|
|
|
|
|
by simonw
1753 days ago
|
|
If an unofficial API returns JSON that looks like this: {
"id": 3422,
"title": "My essay about cheese",
"published": "13th August 2021 at 3:45pm",
"abstract": "<p>In which I write about cheese!</p>"
}
And I write code against that which includes stripping the HTML tags from "abstract" and converting the date format in "published" into in ISO datetime... am I writing scraping code?I would argue that I am, even though it started out as a JSON wrapper. "To call every query a scrape is to diminish the specificity and utility of the term." Absolutely disagree with you there. I interpret the term "scraping" as "writing code that gathers data from a source that has not deliberately published that data in a usable format". Gathering data from any kind of API fits that criteria for me, since most APIs only give you a subset of the data at a time.

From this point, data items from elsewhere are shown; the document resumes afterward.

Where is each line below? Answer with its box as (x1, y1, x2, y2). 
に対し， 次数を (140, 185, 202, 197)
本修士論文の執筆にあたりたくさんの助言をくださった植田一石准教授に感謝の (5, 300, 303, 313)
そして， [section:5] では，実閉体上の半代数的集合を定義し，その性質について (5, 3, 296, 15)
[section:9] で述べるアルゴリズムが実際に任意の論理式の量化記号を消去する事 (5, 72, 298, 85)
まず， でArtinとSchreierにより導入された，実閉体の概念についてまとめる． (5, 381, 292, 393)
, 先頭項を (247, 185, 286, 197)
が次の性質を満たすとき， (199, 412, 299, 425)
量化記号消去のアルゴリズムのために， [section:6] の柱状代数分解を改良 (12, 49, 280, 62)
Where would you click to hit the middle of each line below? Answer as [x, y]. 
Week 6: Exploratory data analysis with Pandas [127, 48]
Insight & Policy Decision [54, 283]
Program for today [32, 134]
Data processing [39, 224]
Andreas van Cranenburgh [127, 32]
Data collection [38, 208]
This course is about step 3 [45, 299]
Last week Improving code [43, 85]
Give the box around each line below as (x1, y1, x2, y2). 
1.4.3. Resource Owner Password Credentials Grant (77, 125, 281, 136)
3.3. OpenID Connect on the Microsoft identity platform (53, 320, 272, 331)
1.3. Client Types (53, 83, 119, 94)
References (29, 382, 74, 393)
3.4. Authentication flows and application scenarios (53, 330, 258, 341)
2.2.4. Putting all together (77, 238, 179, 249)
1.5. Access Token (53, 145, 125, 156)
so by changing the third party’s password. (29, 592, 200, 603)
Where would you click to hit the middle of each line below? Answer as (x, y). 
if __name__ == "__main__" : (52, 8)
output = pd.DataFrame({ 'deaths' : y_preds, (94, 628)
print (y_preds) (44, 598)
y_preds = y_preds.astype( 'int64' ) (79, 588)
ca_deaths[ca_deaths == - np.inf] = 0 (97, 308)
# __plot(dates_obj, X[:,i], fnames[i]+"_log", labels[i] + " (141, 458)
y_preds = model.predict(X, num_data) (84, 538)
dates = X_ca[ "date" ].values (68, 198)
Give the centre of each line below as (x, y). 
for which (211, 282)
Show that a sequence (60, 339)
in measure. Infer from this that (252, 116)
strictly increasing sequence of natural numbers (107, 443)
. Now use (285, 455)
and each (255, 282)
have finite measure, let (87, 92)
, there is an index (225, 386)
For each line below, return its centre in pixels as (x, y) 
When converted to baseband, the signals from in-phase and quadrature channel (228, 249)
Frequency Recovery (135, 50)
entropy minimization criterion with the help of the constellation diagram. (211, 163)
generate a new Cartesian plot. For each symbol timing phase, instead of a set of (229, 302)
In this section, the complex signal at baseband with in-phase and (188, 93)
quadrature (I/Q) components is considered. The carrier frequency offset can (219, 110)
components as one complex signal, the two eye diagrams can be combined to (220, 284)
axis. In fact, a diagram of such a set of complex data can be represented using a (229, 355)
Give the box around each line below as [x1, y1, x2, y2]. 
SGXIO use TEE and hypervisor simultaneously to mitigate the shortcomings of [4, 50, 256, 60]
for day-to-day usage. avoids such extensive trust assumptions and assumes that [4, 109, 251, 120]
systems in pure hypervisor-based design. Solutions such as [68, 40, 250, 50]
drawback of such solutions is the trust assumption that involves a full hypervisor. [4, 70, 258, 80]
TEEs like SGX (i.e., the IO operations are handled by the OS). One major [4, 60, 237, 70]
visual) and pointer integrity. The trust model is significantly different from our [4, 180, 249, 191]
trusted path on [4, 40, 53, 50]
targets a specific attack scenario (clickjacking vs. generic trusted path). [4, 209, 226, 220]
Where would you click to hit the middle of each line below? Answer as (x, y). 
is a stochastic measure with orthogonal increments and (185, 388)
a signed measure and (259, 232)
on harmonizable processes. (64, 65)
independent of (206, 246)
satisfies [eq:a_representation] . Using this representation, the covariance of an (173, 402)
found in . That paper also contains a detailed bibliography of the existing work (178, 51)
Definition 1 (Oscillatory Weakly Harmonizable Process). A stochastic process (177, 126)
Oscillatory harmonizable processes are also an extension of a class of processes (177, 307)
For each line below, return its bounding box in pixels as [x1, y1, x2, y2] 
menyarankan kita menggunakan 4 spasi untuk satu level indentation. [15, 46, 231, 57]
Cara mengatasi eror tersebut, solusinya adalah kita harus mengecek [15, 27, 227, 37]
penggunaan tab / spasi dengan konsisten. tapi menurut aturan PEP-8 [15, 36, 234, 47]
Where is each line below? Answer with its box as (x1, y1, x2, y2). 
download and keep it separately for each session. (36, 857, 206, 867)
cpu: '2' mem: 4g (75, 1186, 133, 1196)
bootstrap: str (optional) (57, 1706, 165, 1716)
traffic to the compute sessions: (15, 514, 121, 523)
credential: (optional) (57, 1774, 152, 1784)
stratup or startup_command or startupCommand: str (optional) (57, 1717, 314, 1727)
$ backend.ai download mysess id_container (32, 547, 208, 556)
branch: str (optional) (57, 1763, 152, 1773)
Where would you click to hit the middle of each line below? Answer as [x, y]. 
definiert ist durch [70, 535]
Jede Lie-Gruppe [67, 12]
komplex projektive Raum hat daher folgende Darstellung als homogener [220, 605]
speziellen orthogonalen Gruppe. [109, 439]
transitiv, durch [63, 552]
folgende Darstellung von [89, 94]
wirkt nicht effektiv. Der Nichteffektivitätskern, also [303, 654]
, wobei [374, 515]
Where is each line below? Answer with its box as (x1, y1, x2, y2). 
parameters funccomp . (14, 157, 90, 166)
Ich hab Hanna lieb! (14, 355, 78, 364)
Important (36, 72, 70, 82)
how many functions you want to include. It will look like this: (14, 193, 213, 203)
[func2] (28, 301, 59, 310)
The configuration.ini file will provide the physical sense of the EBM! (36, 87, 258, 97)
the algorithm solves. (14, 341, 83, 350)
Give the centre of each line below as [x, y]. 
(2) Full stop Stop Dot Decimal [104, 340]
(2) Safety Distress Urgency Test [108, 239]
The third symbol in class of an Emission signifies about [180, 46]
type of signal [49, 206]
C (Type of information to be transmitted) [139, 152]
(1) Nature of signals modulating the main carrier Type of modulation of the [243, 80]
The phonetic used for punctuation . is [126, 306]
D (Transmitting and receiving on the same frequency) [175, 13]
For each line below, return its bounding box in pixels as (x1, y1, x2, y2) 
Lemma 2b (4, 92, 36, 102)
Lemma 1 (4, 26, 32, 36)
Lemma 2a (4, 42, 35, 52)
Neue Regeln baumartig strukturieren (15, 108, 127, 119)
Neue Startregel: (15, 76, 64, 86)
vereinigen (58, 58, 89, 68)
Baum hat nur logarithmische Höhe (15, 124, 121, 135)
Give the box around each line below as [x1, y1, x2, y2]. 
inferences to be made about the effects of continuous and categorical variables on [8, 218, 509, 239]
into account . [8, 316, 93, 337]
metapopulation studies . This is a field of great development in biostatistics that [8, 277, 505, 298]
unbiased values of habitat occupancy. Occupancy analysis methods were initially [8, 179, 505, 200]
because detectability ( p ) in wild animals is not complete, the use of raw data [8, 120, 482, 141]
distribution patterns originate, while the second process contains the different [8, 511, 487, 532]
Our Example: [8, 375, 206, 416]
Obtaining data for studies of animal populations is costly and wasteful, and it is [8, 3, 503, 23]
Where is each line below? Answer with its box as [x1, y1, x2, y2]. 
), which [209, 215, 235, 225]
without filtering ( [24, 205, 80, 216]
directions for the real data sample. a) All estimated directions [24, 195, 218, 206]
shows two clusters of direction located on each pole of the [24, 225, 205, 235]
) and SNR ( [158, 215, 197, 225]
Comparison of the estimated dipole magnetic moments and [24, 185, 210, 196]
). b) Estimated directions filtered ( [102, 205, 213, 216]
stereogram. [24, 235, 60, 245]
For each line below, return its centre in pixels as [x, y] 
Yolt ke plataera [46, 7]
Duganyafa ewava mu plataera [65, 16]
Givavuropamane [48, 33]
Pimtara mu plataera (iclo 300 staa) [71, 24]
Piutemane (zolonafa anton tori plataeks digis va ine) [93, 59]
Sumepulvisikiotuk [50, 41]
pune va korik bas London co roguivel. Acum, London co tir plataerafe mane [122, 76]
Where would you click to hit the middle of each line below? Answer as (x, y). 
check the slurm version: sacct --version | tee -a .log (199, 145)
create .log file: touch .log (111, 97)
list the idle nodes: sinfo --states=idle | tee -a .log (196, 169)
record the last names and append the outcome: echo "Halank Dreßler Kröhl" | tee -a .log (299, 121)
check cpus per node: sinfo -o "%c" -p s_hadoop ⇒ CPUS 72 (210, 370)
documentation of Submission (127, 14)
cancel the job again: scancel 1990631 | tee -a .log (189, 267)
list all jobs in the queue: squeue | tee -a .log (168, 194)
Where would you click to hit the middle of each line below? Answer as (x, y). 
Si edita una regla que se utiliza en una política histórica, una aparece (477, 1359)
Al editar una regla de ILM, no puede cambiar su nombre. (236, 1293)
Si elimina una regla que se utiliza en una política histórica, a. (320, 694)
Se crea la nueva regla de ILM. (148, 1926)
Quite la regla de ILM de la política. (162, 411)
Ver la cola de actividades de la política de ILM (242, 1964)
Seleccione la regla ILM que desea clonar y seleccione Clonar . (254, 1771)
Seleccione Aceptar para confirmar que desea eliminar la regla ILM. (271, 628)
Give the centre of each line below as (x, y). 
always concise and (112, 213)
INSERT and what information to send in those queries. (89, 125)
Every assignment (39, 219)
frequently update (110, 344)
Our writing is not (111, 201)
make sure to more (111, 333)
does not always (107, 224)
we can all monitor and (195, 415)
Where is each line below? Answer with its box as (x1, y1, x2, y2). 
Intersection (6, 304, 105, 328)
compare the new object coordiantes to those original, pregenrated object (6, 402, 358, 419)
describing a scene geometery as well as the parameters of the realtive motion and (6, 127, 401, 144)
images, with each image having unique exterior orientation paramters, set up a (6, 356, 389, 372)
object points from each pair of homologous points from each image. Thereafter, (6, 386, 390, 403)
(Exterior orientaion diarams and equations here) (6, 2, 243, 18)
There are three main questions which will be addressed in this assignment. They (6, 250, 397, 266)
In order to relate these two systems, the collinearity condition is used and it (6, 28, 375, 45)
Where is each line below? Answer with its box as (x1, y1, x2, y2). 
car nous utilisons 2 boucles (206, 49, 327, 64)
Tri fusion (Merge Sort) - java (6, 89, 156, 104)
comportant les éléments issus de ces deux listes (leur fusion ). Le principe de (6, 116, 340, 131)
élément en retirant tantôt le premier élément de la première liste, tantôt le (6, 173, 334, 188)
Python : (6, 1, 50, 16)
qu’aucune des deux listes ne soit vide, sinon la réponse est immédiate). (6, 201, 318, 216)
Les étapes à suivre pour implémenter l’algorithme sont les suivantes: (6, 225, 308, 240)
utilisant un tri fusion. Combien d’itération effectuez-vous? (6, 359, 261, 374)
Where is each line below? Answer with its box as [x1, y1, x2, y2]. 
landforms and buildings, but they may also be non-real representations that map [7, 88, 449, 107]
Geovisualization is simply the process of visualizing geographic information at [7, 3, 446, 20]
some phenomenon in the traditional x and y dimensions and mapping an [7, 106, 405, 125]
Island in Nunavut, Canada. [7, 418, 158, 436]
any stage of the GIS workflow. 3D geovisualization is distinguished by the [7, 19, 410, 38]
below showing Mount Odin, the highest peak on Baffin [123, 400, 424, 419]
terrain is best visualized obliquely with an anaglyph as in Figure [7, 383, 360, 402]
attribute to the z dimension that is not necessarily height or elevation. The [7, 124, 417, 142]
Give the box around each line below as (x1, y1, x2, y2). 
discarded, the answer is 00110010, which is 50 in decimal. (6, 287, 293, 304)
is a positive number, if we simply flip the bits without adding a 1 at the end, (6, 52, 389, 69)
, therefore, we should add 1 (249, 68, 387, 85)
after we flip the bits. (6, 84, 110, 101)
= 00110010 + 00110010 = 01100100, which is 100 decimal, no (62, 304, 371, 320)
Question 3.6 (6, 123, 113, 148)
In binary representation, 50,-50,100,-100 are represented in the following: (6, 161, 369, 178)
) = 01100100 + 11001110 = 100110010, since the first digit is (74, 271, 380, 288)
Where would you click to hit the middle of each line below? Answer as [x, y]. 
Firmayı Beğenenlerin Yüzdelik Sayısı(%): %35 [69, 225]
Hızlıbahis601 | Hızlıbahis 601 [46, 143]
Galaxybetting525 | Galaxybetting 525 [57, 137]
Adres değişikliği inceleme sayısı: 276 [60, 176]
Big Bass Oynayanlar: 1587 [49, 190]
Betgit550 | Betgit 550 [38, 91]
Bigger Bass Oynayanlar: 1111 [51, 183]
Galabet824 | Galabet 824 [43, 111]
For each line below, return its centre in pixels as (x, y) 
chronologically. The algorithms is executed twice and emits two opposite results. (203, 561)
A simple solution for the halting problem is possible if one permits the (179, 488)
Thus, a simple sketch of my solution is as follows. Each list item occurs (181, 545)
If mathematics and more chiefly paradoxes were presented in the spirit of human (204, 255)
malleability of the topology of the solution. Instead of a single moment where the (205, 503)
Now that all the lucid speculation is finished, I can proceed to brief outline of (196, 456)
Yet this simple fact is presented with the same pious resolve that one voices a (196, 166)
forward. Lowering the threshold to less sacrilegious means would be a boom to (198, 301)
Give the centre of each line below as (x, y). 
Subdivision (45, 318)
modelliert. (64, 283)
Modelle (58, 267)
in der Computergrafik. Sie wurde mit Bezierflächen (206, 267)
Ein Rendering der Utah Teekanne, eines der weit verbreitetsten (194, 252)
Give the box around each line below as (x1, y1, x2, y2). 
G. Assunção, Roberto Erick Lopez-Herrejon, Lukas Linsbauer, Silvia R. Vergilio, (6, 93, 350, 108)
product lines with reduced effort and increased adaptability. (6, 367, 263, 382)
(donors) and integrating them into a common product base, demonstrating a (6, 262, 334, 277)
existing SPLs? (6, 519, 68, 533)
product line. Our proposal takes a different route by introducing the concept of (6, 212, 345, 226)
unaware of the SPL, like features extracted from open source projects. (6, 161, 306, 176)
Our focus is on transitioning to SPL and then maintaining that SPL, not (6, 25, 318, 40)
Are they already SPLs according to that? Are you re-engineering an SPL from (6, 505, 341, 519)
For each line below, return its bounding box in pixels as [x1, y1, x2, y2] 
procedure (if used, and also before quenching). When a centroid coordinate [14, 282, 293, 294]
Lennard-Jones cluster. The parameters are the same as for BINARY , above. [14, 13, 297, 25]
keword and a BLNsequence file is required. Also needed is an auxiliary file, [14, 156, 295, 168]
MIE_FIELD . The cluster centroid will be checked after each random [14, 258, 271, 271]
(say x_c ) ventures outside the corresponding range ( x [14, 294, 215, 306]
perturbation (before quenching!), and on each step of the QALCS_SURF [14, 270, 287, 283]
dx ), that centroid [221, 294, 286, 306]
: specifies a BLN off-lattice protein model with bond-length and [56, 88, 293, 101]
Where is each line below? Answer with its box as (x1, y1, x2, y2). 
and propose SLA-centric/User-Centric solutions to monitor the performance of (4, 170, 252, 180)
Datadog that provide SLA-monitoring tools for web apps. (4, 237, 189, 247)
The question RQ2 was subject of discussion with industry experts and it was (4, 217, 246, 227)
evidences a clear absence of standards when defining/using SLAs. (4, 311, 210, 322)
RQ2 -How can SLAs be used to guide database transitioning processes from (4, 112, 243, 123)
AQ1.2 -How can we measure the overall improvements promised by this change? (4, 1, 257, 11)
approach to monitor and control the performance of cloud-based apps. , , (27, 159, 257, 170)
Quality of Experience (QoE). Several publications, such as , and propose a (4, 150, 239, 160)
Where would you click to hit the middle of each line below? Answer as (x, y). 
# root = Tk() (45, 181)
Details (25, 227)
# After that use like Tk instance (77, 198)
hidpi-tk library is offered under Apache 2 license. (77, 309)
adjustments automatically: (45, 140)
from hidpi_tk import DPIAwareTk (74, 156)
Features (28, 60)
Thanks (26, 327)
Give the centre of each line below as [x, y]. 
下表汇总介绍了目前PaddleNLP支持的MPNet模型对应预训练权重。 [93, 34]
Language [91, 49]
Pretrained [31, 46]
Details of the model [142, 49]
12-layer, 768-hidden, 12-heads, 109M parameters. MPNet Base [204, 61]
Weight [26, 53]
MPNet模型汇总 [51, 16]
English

I think the reason I care so much about this is that I coined the term "git scraping" to cover a variant of scraping that uses Git repositories to store the data and track changes over time - and git scraping applies equally to data sourced from APIs as it does to data sourced from HTML pages. https://simonwillison.net/2020/Oct/9/git-scraping/ |
|
The term was coined to differentiate how difficult it is to extract data from a format that was patently not intended to efficiently spread raw data to other machines. If that meaning erodes, and it's just yet another way to say an API query, it will be a great loss for the precision of our terminology.